Pointing specifically to the lack of FIFA-approved football pitches across the country, he said: “If we can separate administrative duties from professional groundsmanship, we will drastically reduce the poor construction and bad maintenance culture of football pitches in Nigeria.
“It is the most damaging structural issue in Nigerian football development. When contracts for stadiums, training pitches, floodlights, turf systems, and sports complexes are awarded to politically connected proxy companies rather than technically competent firms, the result is usually poor-quality infrastructure, abandoned projects, inflated costs, and facilities that fail to meet international standards.
“In many cases, reputable sports construction companies with proven experience in FIFA standard turf installation, drainage systems, athletics tracks, seating engineering, and facility management are pushed aside through unethically manipulated bidding processes, unrealistic contract pricing, administrative favouritism, and coordinated blackmail or propaganda campaigns,” he lamented.
“The consequences are visible across Nigerian football. As we have witnessed, poor playing surfaces cause injuries, stadiums failing CAF/FIFA inspections, a lack of maintenance culture, the waste of public funds, and clubs being forced to play home matches away from their states.
“In the sports construction industry, especially pitch construction, once contractors prioritise profit over quality or clients assume football pitch construction is cheap, we will continue getting it wrong.

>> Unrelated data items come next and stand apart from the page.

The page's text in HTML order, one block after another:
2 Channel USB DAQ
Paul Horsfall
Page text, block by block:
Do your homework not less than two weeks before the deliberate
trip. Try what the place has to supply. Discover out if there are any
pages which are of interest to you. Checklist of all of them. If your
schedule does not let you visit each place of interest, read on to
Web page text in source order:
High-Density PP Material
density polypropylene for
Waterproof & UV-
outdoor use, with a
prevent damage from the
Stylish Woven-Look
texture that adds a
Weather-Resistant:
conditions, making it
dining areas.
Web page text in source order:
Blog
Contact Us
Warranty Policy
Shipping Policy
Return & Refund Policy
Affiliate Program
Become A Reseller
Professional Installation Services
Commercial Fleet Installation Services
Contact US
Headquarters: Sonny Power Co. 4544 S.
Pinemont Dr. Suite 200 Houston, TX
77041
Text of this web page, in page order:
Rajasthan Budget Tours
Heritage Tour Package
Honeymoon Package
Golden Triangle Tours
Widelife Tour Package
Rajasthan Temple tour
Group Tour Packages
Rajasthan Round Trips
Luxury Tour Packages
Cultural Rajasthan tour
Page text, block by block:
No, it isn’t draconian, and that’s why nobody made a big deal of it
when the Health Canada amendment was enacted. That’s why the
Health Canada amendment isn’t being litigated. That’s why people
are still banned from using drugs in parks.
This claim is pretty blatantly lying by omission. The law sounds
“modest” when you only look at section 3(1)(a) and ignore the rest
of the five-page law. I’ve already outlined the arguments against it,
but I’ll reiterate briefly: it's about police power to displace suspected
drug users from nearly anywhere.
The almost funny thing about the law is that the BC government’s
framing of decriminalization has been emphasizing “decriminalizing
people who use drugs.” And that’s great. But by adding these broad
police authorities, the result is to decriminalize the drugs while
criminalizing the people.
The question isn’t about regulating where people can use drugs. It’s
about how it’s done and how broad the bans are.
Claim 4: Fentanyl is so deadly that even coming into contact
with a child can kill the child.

A standard football pitch is a technical infrastructure project, not just ordinary landscaping.”
Egbe affirmed that Nigeria has the capacity to build international standard facilities from scratch to finish, adding, however, that many administrators corner these jobs, which they award to unqualified persons to the detriment of the country.

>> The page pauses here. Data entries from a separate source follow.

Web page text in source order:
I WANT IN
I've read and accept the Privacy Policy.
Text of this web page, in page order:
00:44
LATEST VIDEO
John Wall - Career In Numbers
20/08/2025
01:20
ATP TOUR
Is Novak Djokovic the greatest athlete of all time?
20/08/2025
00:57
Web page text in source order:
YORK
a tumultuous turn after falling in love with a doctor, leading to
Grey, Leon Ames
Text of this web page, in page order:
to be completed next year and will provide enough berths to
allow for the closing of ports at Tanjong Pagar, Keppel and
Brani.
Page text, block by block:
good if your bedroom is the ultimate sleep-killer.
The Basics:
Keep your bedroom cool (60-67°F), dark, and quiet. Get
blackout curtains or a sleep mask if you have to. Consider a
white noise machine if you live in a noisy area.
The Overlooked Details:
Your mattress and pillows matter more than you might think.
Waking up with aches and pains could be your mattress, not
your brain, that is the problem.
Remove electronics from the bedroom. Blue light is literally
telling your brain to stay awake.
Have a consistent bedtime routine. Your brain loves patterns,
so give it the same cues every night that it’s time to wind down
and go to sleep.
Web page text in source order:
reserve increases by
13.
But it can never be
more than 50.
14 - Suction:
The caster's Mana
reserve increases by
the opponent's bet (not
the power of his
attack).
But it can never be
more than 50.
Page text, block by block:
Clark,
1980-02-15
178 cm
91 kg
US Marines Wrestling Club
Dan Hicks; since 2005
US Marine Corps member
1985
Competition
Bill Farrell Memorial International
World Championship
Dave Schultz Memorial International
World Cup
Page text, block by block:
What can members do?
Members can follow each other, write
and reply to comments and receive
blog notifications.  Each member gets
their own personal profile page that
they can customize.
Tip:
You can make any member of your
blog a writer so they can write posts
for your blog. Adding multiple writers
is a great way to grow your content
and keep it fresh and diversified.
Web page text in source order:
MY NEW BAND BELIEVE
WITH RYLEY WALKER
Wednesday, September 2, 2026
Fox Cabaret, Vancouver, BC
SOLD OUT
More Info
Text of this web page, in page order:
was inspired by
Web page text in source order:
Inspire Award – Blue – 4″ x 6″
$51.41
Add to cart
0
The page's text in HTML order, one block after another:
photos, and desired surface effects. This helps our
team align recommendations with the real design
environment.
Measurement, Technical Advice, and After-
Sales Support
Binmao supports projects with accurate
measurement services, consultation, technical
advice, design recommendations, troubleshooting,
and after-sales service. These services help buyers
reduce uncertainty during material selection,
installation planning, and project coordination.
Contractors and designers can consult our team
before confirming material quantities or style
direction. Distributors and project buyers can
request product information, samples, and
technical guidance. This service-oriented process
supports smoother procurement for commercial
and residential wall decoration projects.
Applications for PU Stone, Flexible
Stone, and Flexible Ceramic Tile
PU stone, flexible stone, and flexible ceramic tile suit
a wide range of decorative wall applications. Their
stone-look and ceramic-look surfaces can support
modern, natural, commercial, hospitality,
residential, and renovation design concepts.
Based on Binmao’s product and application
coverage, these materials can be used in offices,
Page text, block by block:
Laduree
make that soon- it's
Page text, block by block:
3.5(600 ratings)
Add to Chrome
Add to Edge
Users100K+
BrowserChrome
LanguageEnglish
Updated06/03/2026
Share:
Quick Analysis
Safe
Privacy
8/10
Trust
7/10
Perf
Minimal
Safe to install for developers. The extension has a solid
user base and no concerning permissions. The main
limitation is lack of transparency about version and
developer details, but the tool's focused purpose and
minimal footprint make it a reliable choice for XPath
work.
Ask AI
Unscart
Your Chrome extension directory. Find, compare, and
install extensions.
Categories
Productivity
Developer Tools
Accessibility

He also canvassed tax holidays for sports facilities firms to help companies contribute to the growth of the sports sector.
Parliamentarians should consider passing laws on tax exemptions for sports construction companies importing specialised materials and equipment needed to rebuild our decayed sports facilities.
“Import duties and government levies on sports construction materials are currently too high, and these costs eventually reflect in the bill of quantity presented to clients.
“If the government creates a more supportive policy environment, contractors will be better positioned to deliver durable, FIFA-standard sports facilities across Nigeria.”